We pay for the dress and make our way to the hairstylist who's supposed to work on my hair for the event. Tonight, I will be the most stunning woman at the event. That's what I tell myself when I sit in the salon chair, looking at myself in the mirror. I decided to cut my hair shorter, kinda for a fresh start, a new look. The hairstylist works their magic, and soon I'm left with locks that only reach my shoulders. I wonder what Heeseung would think of my new haircut. Would he like it? Would he run his fingers through it and tell me how beautiful I look? That I'm the most stunning woman he's ever seen?

The event goes well, and before I know it, it's already reaching its end. Everyone took photos of my look for the night and I'm sure those photos will be trending by tomorrow. Kang Sena, Lee Heeseung's fiancée, steals the spotlight once again. But amidst the flashing lights, I spot Hana across the room, staring at me, memorizing every single detail of my appearance. I wave at her, smiling as if her presence doesn't make me want to commit social homicide.

I don't know from where I'm getting all this confidence, but I find myself walking to her, my dress feeling like I'm coated with my enemies' blood. I'm the most powerful woman in the room, and I'm not going to let anyone ruin that for me. "Hana, fancy meeting you here." I stop a few steps away from her, crossing my arms casually as I stare at her.

"What a surprise indeed," She smiles, though it looks more strained than anything. "You got a haircut, I see."

"I know, it's unfortunate," I chuckle. "Now you'll have to cut your hair too. What a shame, Hana, you love it." The way she narrows her eyes at my comment tells me I hit a nerve. I know exactly how to push her buttons, and I'm not about to hold back. "Did you think stealing Ujin would make you happy? Or did you just enjoy playing the role of the other woman?" The words spill out of my mouth before I can stop them.

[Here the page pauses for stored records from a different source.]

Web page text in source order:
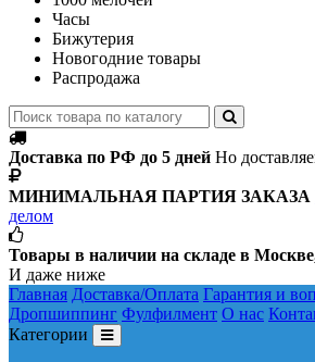
Часы
Бижутерия
Новогодние товары
Распродажа
Доставка по РФ до 5 дней Но
МИНИМАЛЬНАЯ ПАРТИЯ ЗАКАЗА
делом
Товары в наличии на складе в
И даже ниже
Главная Доставка/Оплата Гарантия и
Дропшиппинг Фулфилмент О нас
Категории
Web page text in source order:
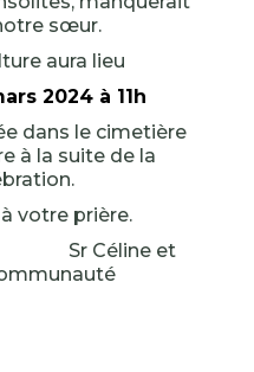
sœur.
aura lieu
2024 à 11h
dans le cimetière
à la suite de la
votre prière.
et
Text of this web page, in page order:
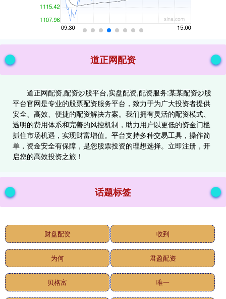
道正网配资
道正网配资,配资炒股平台,实盘配资,配资服务:某某配资炒股
平台官网是专业的股票配资服务平台，致力于为广大投资者提供
安全、高效、便捷的配资解决方案。我们拥有灵活的配资模式、
透明的费用体系和完善的风控机制，助力用户以更低的资金门槛
抓住市场机遇，实现财富增值。平台支持多种交易工具，操作简
单，资金安全有保障，是您股票投资的理想选择。立即注册，开
启您的高效投资之旅！
话题标签
财盘配资 收到
为何 君盈配资
贝格富 唯一
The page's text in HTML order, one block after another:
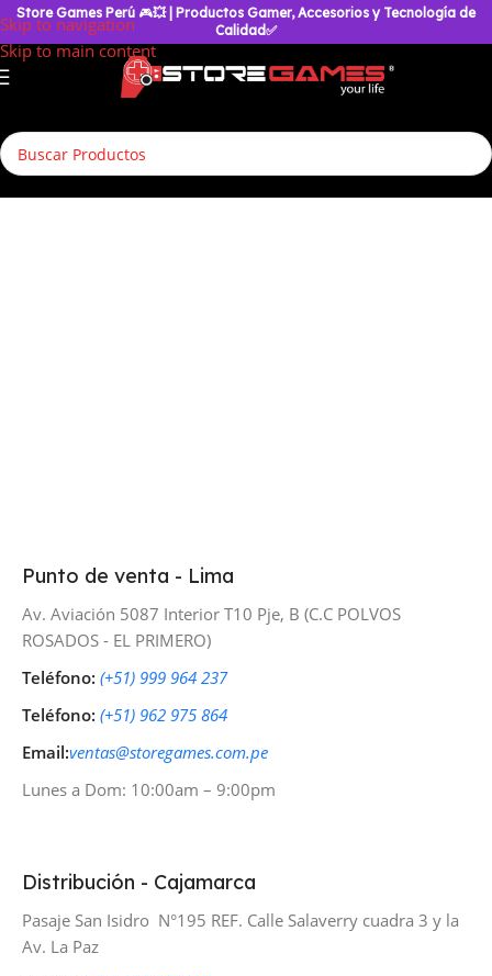
Skip to navigation
Skip to main content
Store Games Perú 🎮💥
| Productos Gamer, Accesorios y Tecnología de
Calidad✅
Punto de venta - Lima
Av. Aviación 5087 Interior T10 Pje, B (C.C POLVOS
ROSADOS - EL PRIMERO)
Teléfono: (+51) 999 964 237
Teléfono: (+51) 962 975 864
Email:ventas@storegames.com.pe
Lunes a Dom: 10:00am – 9:00pm
Distribución - Cajamarca
Pasaje San Isidro N°195 REF. Calle Salaverry cuadra 3 y la
Av. La Paz
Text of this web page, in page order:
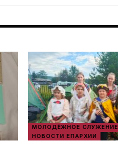
МОЛОДЁЖНОЕ СЛУЖЕНИЕ
НОВОСТИ ЕПАРХИИ
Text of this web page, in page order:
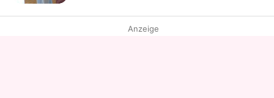
Anzeige
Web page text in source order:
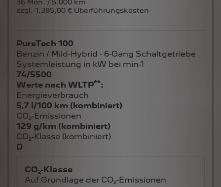
36 Mon. / 5.000 km
zzgl. 1.395,00 € Überführungskosten
PureTech 100
Benzin / Mild-Hybrid - 6-Gang Schaltgetriebe
Systemleistung in kW bei min-1
74/5500
Werte nach WLTP**:
Energieverbrauch
5,7 l/100 km (kombiniert)
CO₂-Emissionen
129 g/km (kombiniert)
CO₂-Klasse (kombiniert)
D
CO₂-Klasse
Auf Grundlage der CO₂-Emissionen
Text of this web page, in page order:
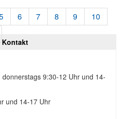
6 7 8 9
10
Kontakt
9:30-12 Uhr und 14-
und 14-17 Uhr
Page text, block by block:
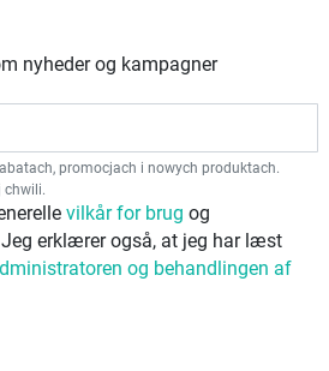
nyheder og kampagner
promocjach i nowych produktach.
chwili.
vilkår for brug og
Jeg erklærer også, at jeg har læst
og behandlingen af
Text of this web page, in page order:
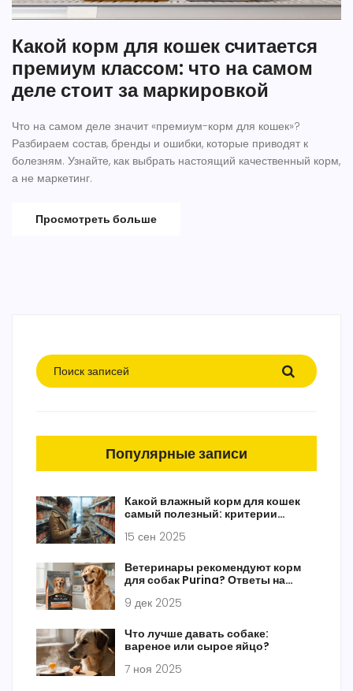
Какой корм для кошек считается
премиум классом: что на самом
деле стоит за маркировкой
Что на самом деле значит «премиум-корм для кошек»?
Разбираем состав, бренды и ошибки, которые приводят к
болезням. Узнайте, как выбрать настоящий качественный корм,
а не маркетинг.
Просмотреть больше
Популярные записи
Какой влажный корм для кошек
самый полезный: критерии
15 сен 2025
Ветеринары рекомендуют корм
для собак Purina? Ответы на
9 дек 2025
Что лучше давать собаке:
вареное или сырое яйцо?
7 ноя 2025

"I didn't steal anyone," She scoffs and I roll my eyes. What a pathetic excuse for a human being. "Ujin and I are together because we choose to be, not because of anyone else."

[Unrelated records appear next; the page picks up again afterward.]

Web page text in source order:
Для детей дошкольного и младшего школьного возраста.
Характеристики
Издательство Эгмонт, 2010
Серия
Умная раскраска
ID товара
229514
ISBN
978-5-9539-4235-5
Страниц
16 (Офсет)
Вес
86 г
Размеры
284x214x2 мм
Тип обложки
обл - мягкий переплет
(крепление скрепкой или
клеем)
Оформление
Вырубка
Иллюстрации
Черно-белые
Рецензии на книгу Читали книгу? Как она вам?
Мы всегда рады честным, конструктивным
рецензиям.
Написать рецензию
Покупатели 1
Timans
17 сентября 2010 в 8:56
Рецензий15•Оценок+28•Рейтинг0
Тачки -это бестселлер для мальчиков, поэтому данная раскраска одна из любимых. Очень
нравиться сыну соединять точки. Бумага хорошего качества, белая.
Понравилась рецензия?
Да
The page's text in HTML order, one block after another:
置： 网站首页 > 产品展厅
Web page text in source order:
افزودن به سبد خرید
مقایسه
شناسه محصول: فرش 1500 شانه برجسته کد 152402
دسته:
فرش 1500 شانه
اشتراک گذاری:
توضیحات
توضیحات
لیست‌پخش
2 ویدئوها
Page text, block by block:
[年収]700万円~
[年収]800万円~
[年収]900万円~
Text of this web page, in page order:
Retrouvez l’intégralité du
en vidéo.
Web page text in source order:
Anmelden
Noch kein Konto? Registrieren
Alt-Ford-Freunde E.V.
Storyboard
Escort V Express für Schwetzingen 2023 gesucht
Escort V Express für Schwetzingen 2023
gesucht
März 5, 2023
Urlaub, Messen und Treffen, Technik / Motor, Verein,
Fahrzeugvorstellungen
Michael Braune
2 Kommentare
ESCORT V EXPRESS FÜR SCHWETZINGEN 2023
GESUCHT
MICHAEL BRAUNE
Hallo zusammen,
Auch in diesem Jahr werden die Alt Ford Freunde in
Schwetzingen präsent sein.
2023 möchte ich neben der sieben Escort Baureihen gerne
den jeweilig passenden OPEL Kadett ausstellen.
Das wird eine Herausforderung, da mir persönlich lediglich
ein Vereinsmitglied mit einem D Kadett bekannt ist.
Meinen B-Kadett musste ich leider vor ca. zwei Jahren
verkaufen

"Is that why he came begging me to go back to him, saying that you're nothing but a distraction?" I can see the anger flashing in Hana's eyes, and for a moment, I almost feel sorry for her. Almost. But then I remember all the pain and heartache she's caused, and the sympathy evaporates. "Hana, did you ever stop to wonder why Ujin is interested in you? Because you're a copy of me? A poor imitation of what he once had?" I lean in closer, my voice dropping to a low, dangerous tone. "You can try to replace me all you want, but you'll never be me. And deep down, Ujin knows that too."

With that, I give her a smug smile, relishing in the shock and anger written all over her face. Before she can respond, I turn on my heels and walk away while she burns holes into my back. She could go to hell for all I care, because right now, all I can think about is going back to Heeseung. All I can think of is the warmth of his smile, the way his eyes light up when he sees me, and the undeniable attraction between us. Hana's petty drama is nothing compared to the happiness I feel when I'm with him.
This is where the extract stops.